De All-in Werkgeversprijs is er voor ondernemers die geloven in een inclusieve arbeidsmarkt en bereid zijn om de stap te zetten om mensen die wat extra begeleiding nodig hebben verder te helpen naar een volwaardige plek in onze samenleving en op de werkvloer. Bedrijven als Soap World die dit jaar de prijs in ontvangst mocht nemen voor de gemeente Neder-Betuwe.
All-in Werkgever van het jaar 2023 gemeente Neder-Betuwe: Soap World
Hendrik Postma, mede-eigenaar van Soap World, was in eerste instantie verrast dat Soap World genomineerd was voor de All-in Werkgeversprijs: “Voor ons is werken met allerlei typen mensen heel logisch, eigenlijk hoeft daar geen prijs aan gehangen te worden. Het is daarmee extra leuk als je een prijs wint voor iets dat voor ons heel normaal is.”

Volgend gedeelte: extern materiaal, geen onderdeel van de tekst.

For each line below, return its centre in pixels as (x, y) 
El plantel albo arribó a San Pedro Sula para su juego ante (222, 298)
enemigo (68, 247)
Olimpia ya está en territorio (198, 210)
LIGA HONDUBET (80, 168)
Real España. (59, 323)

Soap World heeft vier mensen via Werkzaak Rivierenland bij zich werken. En dat bevalt heel goed, de begeleiding vanuit Werkzaak is goed, de mensen werken prima. Met een enkeling werkt het niet, maar dat kan uiteraard gebeuren. Het is voor ons in ieder geval nooit een reden om te stoppen met arbeidskrachten als deze. We proberen het een volgende keer gewoon nog eens. Per slot van rekening hebben we de mensen hard nodig.”
Een eigen hoekje
“Toen ik hier kwam, werkte hier al iemand met een zogeheten rugzakje. Een wat teruggetrokken jongen die net wat meer tijd nodig heeft om zijn werk te kunnen doen. In een rustig, eigen hoekje werkt hij rustig aan zijn mengetjes en dat doet hij heel erg goed. Hij is lekker bezig, als er iets dan zegt hij het ook, het is gewoon een hele leuke kerel. Via het uitzendbureau is een tweede medewerker bij ons gekomen en ook dat is een hele goede kracht. Het beviel zo goed dat we haar een vast dienstverband hebben aangeboden. De andere twee collega’s zijn minder lang bij ons, en ook zij pakken het werk snel op en zijn goede collega’s waar je van op aan kan.”

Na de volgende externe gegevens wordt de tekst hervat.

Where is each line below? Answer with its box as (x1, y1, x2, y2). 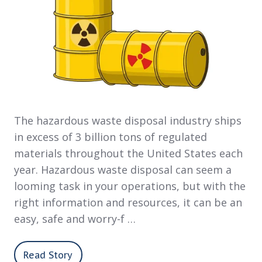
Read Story (23, 249, 73, 261)
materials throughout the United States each (14, 146, 243, 160)
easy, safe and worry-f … (14, 212, 136, 226)
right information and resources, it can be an (14, 195, 242, 209)
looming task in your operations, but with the (14, 179, 246, 193)
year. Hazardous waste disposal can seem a (14, 163, 232, 177)
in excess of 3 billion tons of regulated (14, 130, 207, 144)
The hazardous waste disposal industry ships (14, 113, 242, 127)

En wat als het niet werkt?
“Het is tot nu toe maar één keer gebeurd dat de klik er niet was. De medewerker die hier toen binnenkwam, verstoorde simpelweg de werkvloer. Dat kan natuurlijk niet. Gelukkig hebben we goede productieleiders die erop toezien dat de mensen op de vloer op een prettige manier hun werk kunnen doen. Als er dan iemand is die storend gedrag vertoont dan praten we daarover en worden er maatregelen getroffen. Iedereen die hier werkt wordt wat dat betreft op dezelfde manier behandeld. En als het niet gaat, dan gaat het niet, dat kan gebeuren. Het is voor ons nooit een reden om het niet gewoon nog eens te proberen.”
Mogelijkheden te over
“Voor ons verloopt het werken met de mensen van Werkzaak Rivierenland naar wens. De mensen die bij ons komen werken goed en de begeleiding is prettig. Ik kan mij wel voorstellen dat sommige bedrijfseigenaren misschien wat huiverig zijn om de samenwerking met Werkzaak aan te gaan. Ik kan daarop alleen maar zeggen dat er heel veel mogelijkheden zijn om het toch eens te proberen: naast dat je praktisch goed begeleid wordt, zijn er subsidies waar je gebruik van kunt maken en kun je het werk no risk uitbesteden. Je hoeft dus ook niet bang te zijn dat mensen uitvallen wegens ziekte of iets dergelijks. Het vangnet is er. Je kunt dus risicoloos de stap gewoon eens wagen.”
Voor iedereen een plek
“Er is voor iedereen een plek bij ons. We kijken naar wat kan en zorgen ervoor dat we de werkzaamheden waar nodig dusdanig aanpassen dat er prettig gewerkt kan worden. Er zijn eigenlijk maar twee redenen om hier niet te kunnen werken: in de eerste plaats is dat de zeep waarmee we werken, als je daar gevoelig voor bent, dan kan het niet en ook als het fysiek te zwaar voor je is, dan wordt het lastig. Zeep maken klinkt idyllisch, maar is best zwaar werk, neemt niet weg dat er altijd wel oplossingen te bedenken zijn om voor iedereen een fijne werkplek te creëren. Maar dat wil ook weer niet zeggen dat we banen creëren: het is gewoon werk dat gedaan moet worden. Desalniettemin zijn enkele aanpassingen altijd te maken. In werktempo bijvoorbeeld of hoeveel je op een dag produceert, dat zijn dingen waar we over nadenken. Uiteindelijk kijken we altijd naar wat wél kan.”